Task statement: Once the images are set aside, print the remaining lines below exactly.

(Records excerpted from a collection)
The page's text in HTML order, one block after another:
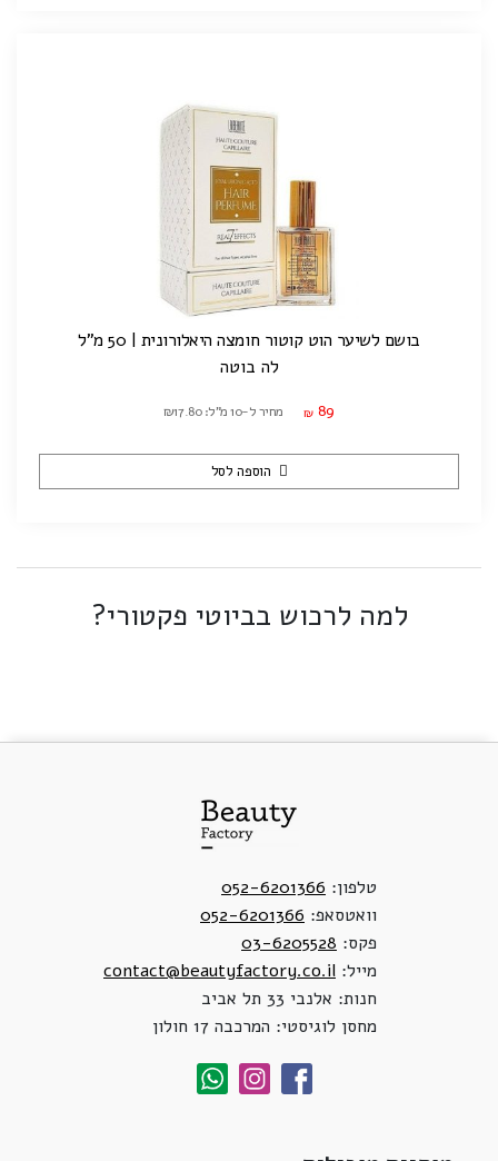
בושם לשיער הוט קוטור חומצה היאלורונית | 50 מ"ל
לה בוטה
₪ 89 מחיר ל-10 מ"ל: ₪17.80
הוספה לסל
למה לרכוש בביוטי פקטורי?
טלפון: 052-6201366
וואטסאפ: 052-6201366
פקס: 03-6205528
מייל: contact@beautyfactory.co.il
חנות: אלנבי 33 תל אביב
מחסן לוגיסטי: המרכבה 17 חולון
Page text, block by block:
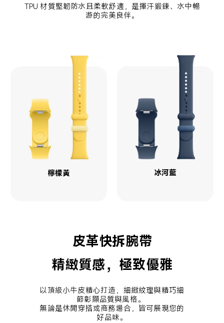
TPU 材質堅韌防水且柔軟舒適，是揮汗鍛鍊、水中暢
游的完美良伴。
冰河藍
檸檬黃
皮革快拆腕帶
精緻質感，極致優雅
以頂級小牛皮精心打造，細緻紋理與精巧細
節彰顯品質與風格。
無論是休閒穿搭或商務場合，皆可展現您的
好品味。
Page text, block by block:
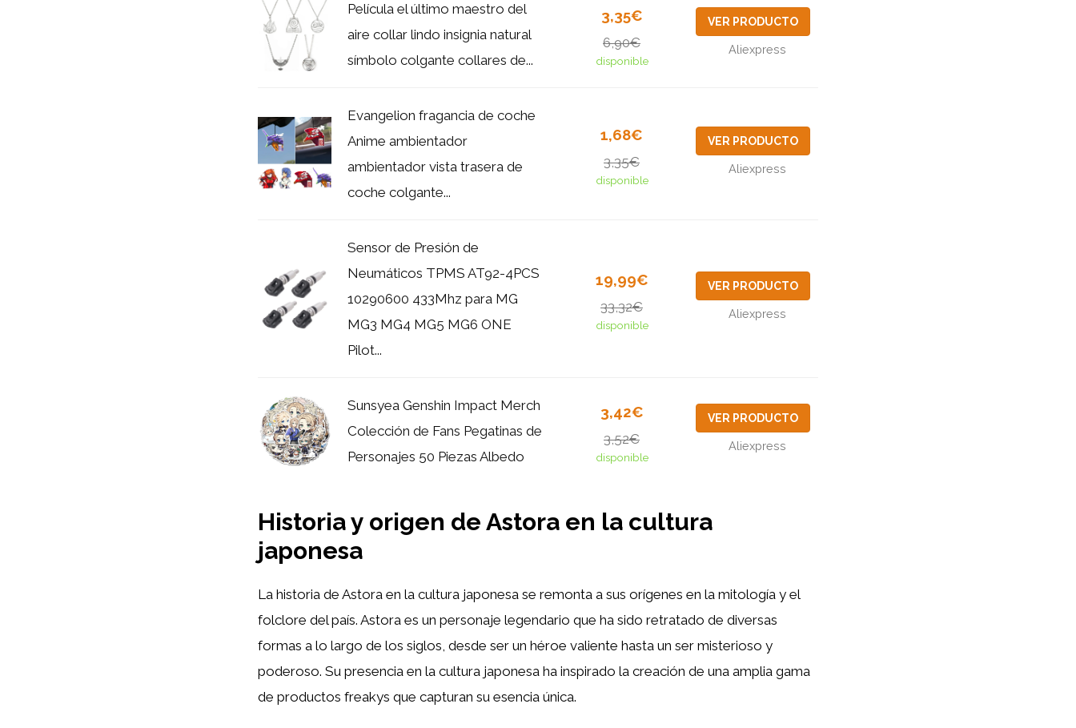
Película el último maestro del
aire collar lindo insignia natural
símbolo colgante collares de...
3,35€
6,90€
disponible
VER PRODUCTO
Aliexpress
Evangelion fragancia de coche
Anime ambientador
ambientador vista trasera de
coche colgante...
1,68€
3,35€
disponible
VER PRODUCTO
Aliexpress
Sensor de Presión de
Neumáticos TPMS AT92-4PCS
10290600 433Mhz para MG
MG3 MG4 MG5 MG6 ONE
Pilot...
19,99€
33,32€
disponible
VER PRODUCTO
Aliexpress
Sunsyea Genshin Impact Merch
Colección de Fans Pegatinas de
Personajes 50 Piezas Albedo
3,42€
3,52€
disponible
VER PRODUCTO
Aliexpress
Historia y origen de Astora en la cultura
japonesa
La historia de Astora en la cultura japonesa se remonta a sus orígenes en la mitología y el
folclore del país. Astora es un personaje legendario que ha sido retratado de diversas
formas a lo largo de los siglos, desde ser un héroe valiente hasta un ser misterioso y
poderoso. Su presencia en la cultura japonesa ha inspirado la creación de una amplia gama
de productos freakys que capturan su esencia única.
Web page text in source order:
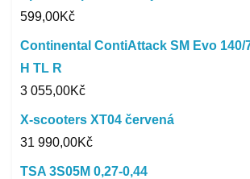
599,00Kč
Continental ContiAttack SM Evo 140/
H TL R
3 055,00Kč
X-scooters XT04 červená
31 990,00Kč
TSA 3S05M 0,27-0,44
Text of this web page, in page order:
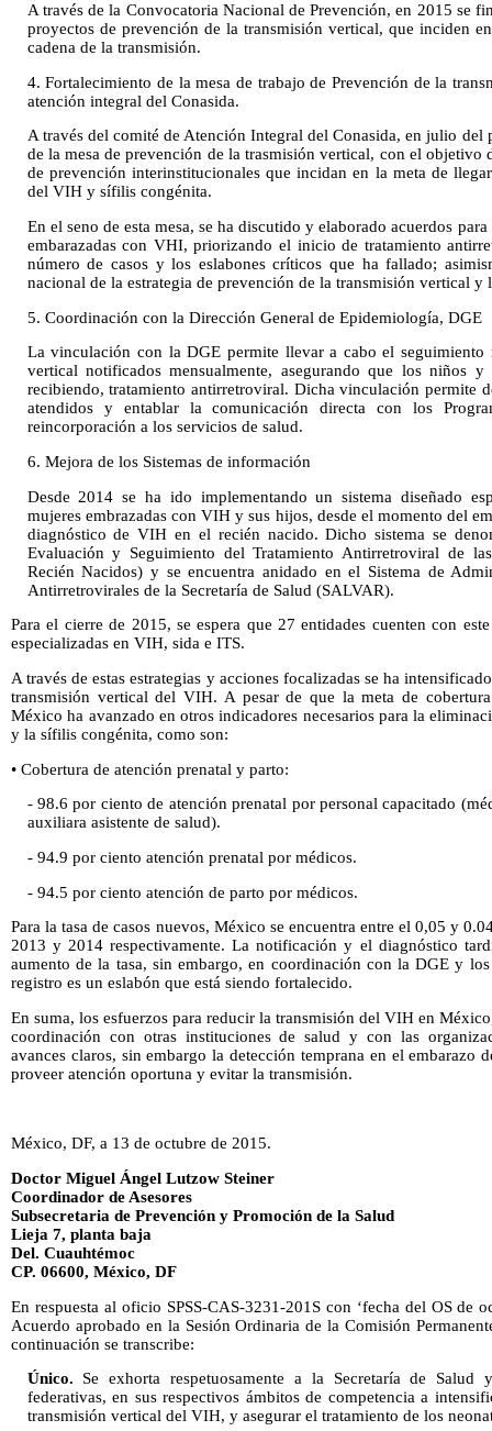
A través de la Convocatoria Nacional de Prevención, en 2015 se
proyectos de prevención de la transmisión vertical, que inciden
cadena de la transmisión.
4. Fortalecimiento de la mesa de trabajo de Prevención de la
atención integral del Conasida.
A través del comité de Atención Integral del Conasida, en julio del
de la mesa de prevención de la trasmisión vertical, con el objetivo
de prevención interinstitucionales que incidan en la meta de
del VIH y sífilis congénita.
En el seno de esta mesa, se ha discutido y elaborado acuerdos
embarazadas con VHI, priorizando el inicio de tratamiento
número de casos y los eslabones críticos que ha fallado;
nacional de la estrategia de prevención de la transmisión vertical y
5. Coordinación con la Dirección General de Epidemiología, DGE
La vinculación con la DGE permite llevar a cabo el seguimiento
vertical notificados mensualmente, asegurando que los niños
recibiendo, tratamiento antirretroviral. Dicha vinculación permite
atendidos y entablar la comunicación directa con los
reincorporación a los servicios de salud.
6. Mejora de los Sistemas de información
Desde 2014 se ha ido implementando un sistema diseñado
mujeres embrazadas con VIH y sus hijos, desde el momento del
diagnóstico de VIH en el recién nacido. Dicho sistema se
Evaluación y Seguimiento del Tratamiento Antirretroviral de
Recién Nacidos) y se encuentra anidado en el Sistema de
Antirretrovirales de la Secretaría de Salud (SALVAR).
Para el cierre de 2015, se espera que 27 entidades cuenten con
especializadas en VIH, sida e ITS.
A través de estas estrategias y acciones focalizadas se ha
transmisión vertical del VIH. A pesar de que la meta de
México ha avanzado en otros indicadores necesarios para la
y la sífilis congénita, como son:
• Cobertura de atención prenatal y parto:
- 98.6 por ciento de atención prenatal por personal capacitado
auxiliara asistente de salud).
- 94.9 por ciento atención prenatal por médicos.
- 94.5 por ciento atención de parto por médicos.
Para la tasa de casos nuevos, México se encuentra entre el 0,05 y
2013 y 2014 respectivamente. La notificación y el diagnóstico
aumento de la tasa, sin embargo, en coordinación con la DGE y los
registro es un eslabón que está siendo fortalecido.
En suma, los esfuerzos para reducir la transmisión del VIH en
coordinación con otras instituciones de salud y con las
avances claros, sin embargo la detección temprana en el embarazo
proveer atención oportuna y evitar la transmisión.
México, DF, a 13 de octubre de 2015.
Doctor Miguel Ángel Lutzow Steiner
Coordinador de Asesores
Subsecretaria de Prevención y Promoción de la Salud
Lieja 7, planta baja
Del. Cuauhtémoc
CP. 06600, México, DF
En respuesta al oficio SPSS-CAS-3231-201S con ‘fecha del OS de
Acuerdo aprobado en la Sesión Ordinaria de la Comisión
continuación se transcribe:
Único. Se exhorta respetuosamente a la Secretaría de
federativas, en sus respectivos ámbitos de competencia a
transmisión vertical del VIH, y asegurar el tratamiento de los

Exercise answer:
The page's text in HTML order, one block after another:
בושם לשיער הוט קוטור חומצה היאלורונית | 50 מ"ל
לה בוטה
₪ 89 מחיר ל-10 מ"ל: ₪17.80
הוספה לסל
למה לרכוש בביוטי פקטורי?
טלפון: 052-6201366
וואטסאפ: 052-6201366
פקס: 03-6205528
מייל: contact@beautyfactory.co.il
חנות: אלנבי 33 תל אביב
מחסן לוגיסטי: המרכבה 17 חולון
Page text, block by block:
TPU 材質堅韌防水且柔軟舒適，是揮汗鍛鍊、水中暢
游的完美良伴。
冰河藍
檸檬黃
皮革快拆腕帶
精緻質感，極致優雅
以頂級小牛皮精心打造，細緻紋理與精巧細
節彰顯品質與風格。
無論是休閒穿搭或商務場合，皆可展現您的
好品味。
Page text, block by block:
Película el último maestro del
aire collar lindo insignia natural
símbolo colgante collares de...
3,35€
6,90€
disponible
VER PRODUCTO
Aliexpress
Evangelion fragancia de coche
Anime ambientador
ambientador vista trasera de
coche colgante...
1,68€
3,35€
disponible
VER PRODUCTO
Aliexpress
Sensor de Presión de
Neumáticos TPMS AT92-4PCS
10290600 433Mhz para MG
MG3 MG4 MG5 MG6 ONE
Pilot...
19,99€
33,32€
disponible
VER PRODUCTO
Aliexpress
Sunsyea Genshin Impact Merch
Colección de Fans Pegatinas de
Personajes 50 Piezas Albedo
3,42€
3,52€
disponible
VER PRODUCTO
Aliexpress
Historia y origen de Astora en la cultura
japonesa
La historia de Astora en la cultura japonesa se remonta a sus orígenes en la mitología y el
folclore del país. Astora es un personaje legendario que ha sido retratado de diversas
formas a lo largo de los siglos, desde ser un héroe valiente hasta un ser misterioso y
poderoso. Su presencia en la cultura japonesa ha inspirado la creación de una amplia gama
de productos freakys que capturan su esencia única.
Web page text in source order:
599,00Kč
Continental ContiAttack SM Evo 140/
H TL R
3 055,00Kč
X-scooters XT04 červená
31 990,00Kč
TSA 3S05M 0,27-0,44
Text of this web page, in page order:
A través de la Convocatoria Nacional de Prevención, en 2015 se
proyectos de prevención de la transmisión vertical, que inciden
cadena de la transmisión.
4. Fortalecimiento de la mesa de trabajo de Prevención de la
atención integral del Conasida.
A través del comité de Atención Integral del Conasida, en julio del
de la mesa de prevención de la trasmisión vertical, con el objetivo
de prevención interinstitucionales que incidan en la meta de
del VIH y sífilis congénita.
En el seno de esta mesa, se ha discutido y elaborado acuerdos
embarazadas con VHI, priorizando el inicio de tratamiento
número de casos y los eslabones críticos que ha fallado;
nacional de la estrategia de prevención de la transmisión vertical y
5. Coordinación con la Dirección General de Epidemiología, DGE
La vinculación con la DGE permite llevar a cabo el seguimiento
vertical notificados mensualmente, asegurando que los niños
recibiendo, tratamiento antirretroviral. Dicha vinculación permite
atendidos y entablar la comunicación directa con los
reincorporación a los servicios de salud.
6. Mejora de los Sistemas de información
Desde 2014 se ha ido implementando un sistema diseñado
mujeres embrazadas con VIH y sus hijos, desde el momento del
diagnóstico de VIH en el recién nacido. Dicho sistema se
Evaluación y Seguimiento del Tratamiento Antirretroviral de
Recién Nacidos) y se encuentra anidado en el Sistema de
Antirretrovirales de la Secretaría de Salud (SALVAR).
Para el cierre de 2015, se espera que 27 entidades cuenten con
especializadas en VIH, sida e ITS.
A través de estas estrategias y acciones focalizadas se ha
transmisión vertical del VIH. A pesar de que la meta de
México ha avanzado en otros indicadores necesarios para la
y la sífilis congénita, como son:
• Cobertura de atención prenatal y parto:
- 98.6 por ciento de atención prenatal por personal capacitado
auxiliara asistente de salud).
- 94.9 por ciento atención prenatal por médicos.
- 94.5 por ciento atención de parto por médicos.
Para la tasa de casos nuevos, México se encuentra entre el 0,05 y
2013 y 2014 respectivamente. La notificación y el diagnóstico
aumento de la tasa, sin embargo, en coordinación con la DGE y los
registro es un eslabón que está siendo fortalecido.
En suma, los esfuerzos para reducir la transmisión del VIH en
coordinación con otras instituciones de salud y con las
avances claros, sin embargo la detección temprana en el embarazo
proveer atención oportuna y evitar la transmisión.
México, DF, a 13 de octubre de 2015.
Doctor Miguel Ángel Lutzow Steiner
Coordinador de Asesores
Subsecretaria de Prevención y Promoción de la Salud
Lieja 7, planta baja
Del. Cuauhtémoc
CP. 06600, México, DF
En respuesta al oficio SPSS-CAS-3231-201S con ‘fecha del OS de
Acuerdo aprobado en la Sesión Ordinaria de la Comisión
continuación se transcribe:
Único. Se exhorta respetuosamente a la Secretaría de
federativas, en sus respectivos ámbitos de competencia a
transmisión vertical del VIH, y asegurar el tratamiento de los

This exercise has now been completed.